Books on Becoming a Mother
I firmly believe you can’t be as capable of a parent unless you are working on your soul and personal growth too. I know it’s difficult to find any amount of time to pee alone, let alone read an entire book. But nourishing our souls and minds are incredibly important to keep us, well, “us“. Here are a few books I’ve enjoyed recently to nourish my heart as a mother.
Good News for the Weary Women – This one was extremely important for my heart. Yes, I have recommended Elyse twice, but she has a God-given gift when it comes to saturating the pages with the truth of the gospel. It is easy, as a mother, to compare yourself to others and constantly feel as if you aren’t good enough. Elyse reminds you that you simultaneously aren’t good enough without Jesus and that you are seen by God as exactly good enough. We need to be feeding ourselves truth to speak over our lives frequently on this parenting journey.

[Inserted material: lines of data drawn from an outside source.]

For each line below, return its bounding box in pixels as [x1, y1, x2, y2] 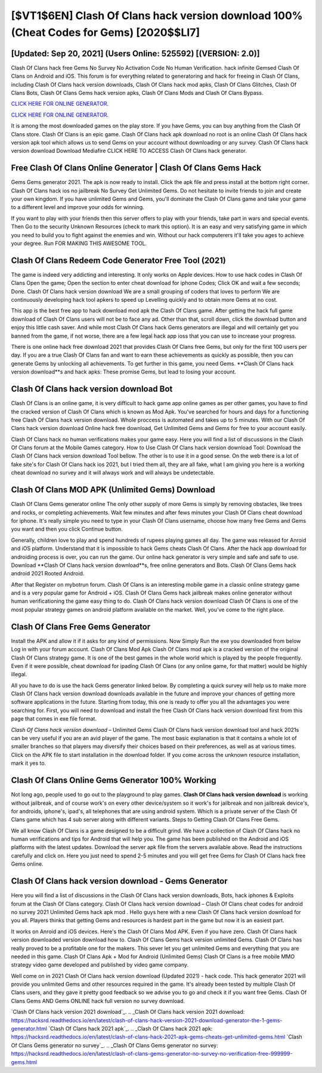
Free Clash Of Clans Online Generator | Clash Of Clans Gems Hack [11, 163, 262, 173]
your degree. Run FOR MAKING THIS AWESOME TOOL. [11, 240, 147, 247]
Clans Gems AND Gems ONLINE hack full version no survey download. [11, 997, 185, 1004]
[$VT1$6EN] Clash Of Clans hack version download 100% [11, 9, 303, 22]
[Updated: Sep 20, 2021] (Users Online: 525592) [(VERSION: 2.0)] [11, 48, 261, 59]
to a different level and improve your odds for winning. [11, 204, 144, 211]
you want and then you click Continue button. [11, 526, 123, 533]
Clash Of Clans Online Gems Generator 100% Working [11, 775, 216, 786]
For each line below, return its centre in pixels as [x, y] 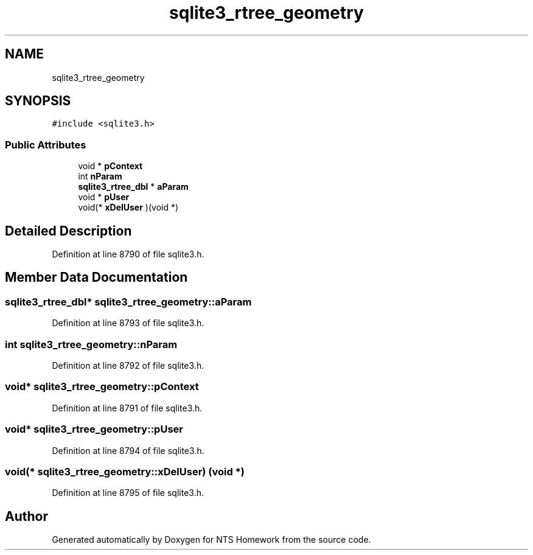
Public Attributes [46, 145]
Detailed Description [68, 231]
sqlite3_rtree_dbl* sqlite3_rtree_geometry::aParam [128, 302]
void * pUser [104, 197]
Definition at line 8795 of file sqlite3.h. [128, 493]
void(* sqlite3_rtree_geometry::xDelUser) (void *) [125, 471]
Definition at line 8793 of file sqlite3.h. [128, 323]
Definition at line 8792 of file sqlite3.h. [128, 365]

The Best Yes – This was a simple, easy read. While it wasn’t earth shattering or life altering, it was full of simple reminders I needed. Am I stewarding my time well? Am I leaving room for the Spirit to put things in front of me I want to say yes to? Or am I saying yes to everything without leaving any room for myself? What mother doesn’t need a bit of help with time management?
On My Ever-Growing List:
Wild Things: The Art of Nurturing Boys
The Whole Brained Child: Twelve Revolutionary Strategies to Nurture Your Child’s Developing Mind
So tell me – what books do I need to add to my list?!

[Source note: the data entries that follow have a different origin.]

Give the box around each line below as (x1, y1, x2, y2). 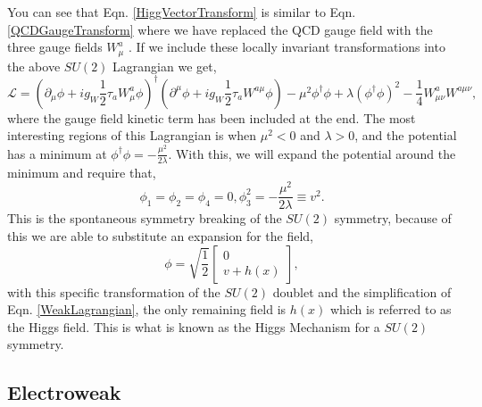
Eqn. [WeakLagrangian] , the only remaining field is (7, 300, 287, 319)
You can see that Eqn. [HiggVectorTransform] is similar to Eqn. (7, 3, 356, 21)
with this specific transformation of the (7, 282, 220, 301)
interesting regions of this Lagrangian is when (7, 126, 257, 145)
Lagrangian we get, (112, 56, 217, 75)
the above (7, 56, 61, 75)
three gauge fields (7, 37, 103, 56)
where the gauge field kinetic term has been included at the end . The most (7, 108, 416, 127)
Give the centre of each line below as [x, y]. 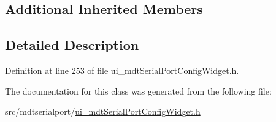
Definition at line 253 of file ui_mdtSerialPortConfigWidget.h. [122, 70]
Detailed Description [72, 45]
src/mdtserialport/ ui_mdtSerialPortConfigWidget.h [103, 111]
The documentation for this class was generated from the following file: [138, 91]
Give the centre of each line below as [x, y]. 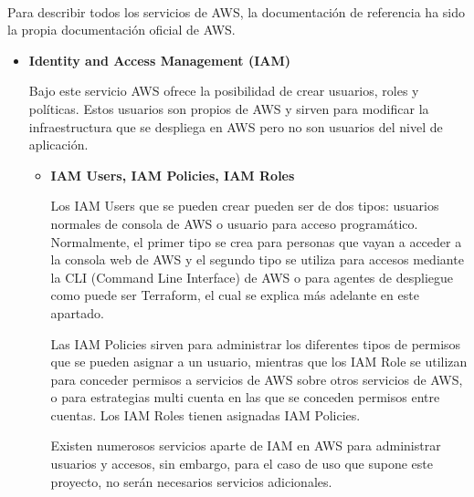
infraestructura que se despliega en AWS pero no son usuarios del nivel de [236, 126]
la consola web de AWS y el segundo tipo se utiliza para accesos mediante [257, 259]
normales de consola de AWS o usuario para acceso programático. [234, 223]
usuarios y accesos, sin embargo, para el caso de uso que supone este [242, 464]
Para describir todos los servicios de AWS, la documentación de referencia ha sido [236, 11]
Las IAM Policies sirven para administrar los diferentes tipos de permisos [256, 343]
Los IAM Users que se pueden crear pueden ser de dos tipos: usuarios [245, 206]
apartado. [77, 312]

We’ve found James Dobson’s books very helpful – Dare to Discipline, The Strong-Willed Child, Bringing Up Daughters.
I’ve heard great things about Bringing Up Daughters. Though, I have always struggled with some of his stances on spanking. How have you felt about his take on it?
“The Connected Child” by Karyn Purvis (especially if you are considering foster care… It is a MUST!)
“The Whole Brain Child” by Dan Siegel.
Dr. Purvis and Dr. Siegel are very highly thought of in their fields, and I actually use a lot of the material in my work. I think the information is pertinent to all children but especially children from “hard places.”
Whole Brained is on my list – I’ll definitely add The Connected Child to my reading!
I really like Maria Montessori’s The Absorbent Mind for understanding their growth and development and how they learn. I also love all things that have to do with the love languages and there is one for kids.
Yes! I almost wrote the love languages – I just haven’t read those yet!
Thank you!… Some of my favorites are Grace Based Parenting, Loving On Purpose (the series) and The Mission of Motherhood
I’ll be adding All these to my list as well
Give them Grace is a great one! It can be overwhelming when it comes to all the parenting books out there.
I did a series surrounding The Shepherding a Child’s Heart book as it has helped me a great deal with all three of my kids, well more specifically with my attitude in parenting my little ones. Check it out if you want: http://forfunreadinglist.blogspot.com/2013/02/discipline-and-discipling.html
Marissa
Wow, I’m so happy to have come across your list! I’m always looking for good parenting books, even though I hardly find the time to read them. One that my husband and I really liked was “Boundaries with Kids.” It’s a spinoff of the original “Boundaries” book and gives great advice on seeing parenting over the long-haul, i.e. forming our kids so that one day they’ll be God-fearing, responsible adults rather than getting stuck in the daily chaos.